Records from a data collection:
============
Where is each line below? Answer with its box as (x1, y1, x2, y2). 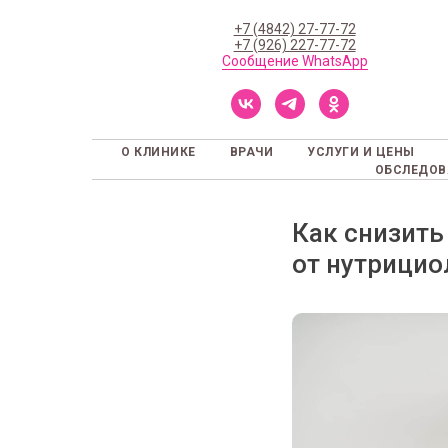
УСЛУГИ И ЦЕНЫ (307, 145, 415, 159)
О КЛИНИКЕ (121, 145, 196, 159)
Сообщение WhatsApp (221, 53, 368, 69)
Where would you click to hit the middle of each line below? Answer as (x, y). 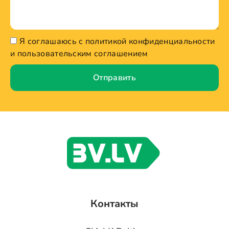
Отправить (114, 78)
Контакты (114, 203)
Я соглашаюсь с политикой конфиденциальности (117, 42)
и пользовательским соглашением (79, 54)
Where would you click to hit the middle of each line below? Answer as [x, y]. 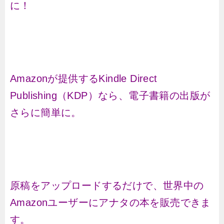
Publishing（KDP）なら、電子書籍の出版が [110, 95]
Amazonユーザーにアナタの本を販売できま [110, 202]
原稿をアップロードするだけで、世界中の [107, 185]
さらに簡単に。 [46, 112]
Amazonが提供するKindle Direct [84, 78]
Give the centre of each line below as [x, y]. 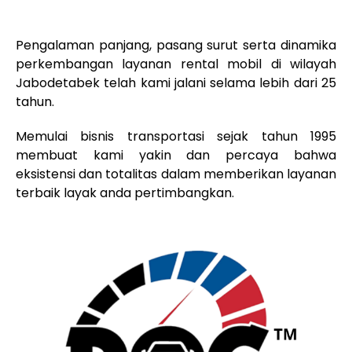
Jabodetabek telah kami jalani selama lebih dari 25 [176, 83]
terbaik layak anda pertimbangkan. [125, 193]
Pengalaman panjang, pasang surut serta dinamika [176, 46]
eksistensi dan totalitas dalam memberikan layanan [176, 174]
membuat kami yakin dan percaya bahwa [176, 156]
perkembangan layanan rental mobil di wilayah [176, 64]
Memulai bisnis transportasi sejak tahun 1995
============
_GOAL OF THE EXERCISE_
With the images excluded, reproduce the data above precisely as written.

_SOLUTION FOR THIS EXERCISE_
Where is each line below? Answer with its box as (x1, y1, x2, y2). 
УСЛУГИ И ЦЕНЫ (307, 145, 415, 159)
О КЛИНИКЕ (121, 145, 196, 159)
Сообщение WhatsApp (221, 53, 368, 69)
Where would you click to hit the middle of each line below? Answer as (x, y). 
Отправить (114, 78)
Контакты (114, 203)
Я соглашаюсь с политикой конфиденциальности (117, 42)
и пользовательским соглашением (79, 54)
Where would you click to hit the middle of each line below? Answer as [x, y]. 
Publishing（KDP）なら、電子書籍の出版が [110, 95]
Amazonユーザーにアナタの本を販売できま [110, 202]
原稿をアップロードするだけで、世界中の [107, 185]
さらに簡単に。 [46, 112]
Amazonが提供するKindle Direct [84, 78]
Give the centre of each line below as [x, y]. 
Jabodetabek telah kami jalani selama lebih dari 25 [176, 83]
terbaik layak anda pertimbangkan. [125, 193]
Pengalaman panjang, pasang surut serta dinamika [176, 46]
eksistensi dan totalitas dalam memberikan layanan [176, 174]
membuat kami yakin dan percaya bahwa [176, 156]
perkembangan layanan rental mobil di wilayah [176, 64]
Memulai bisnis transportasi sejak tahun 1995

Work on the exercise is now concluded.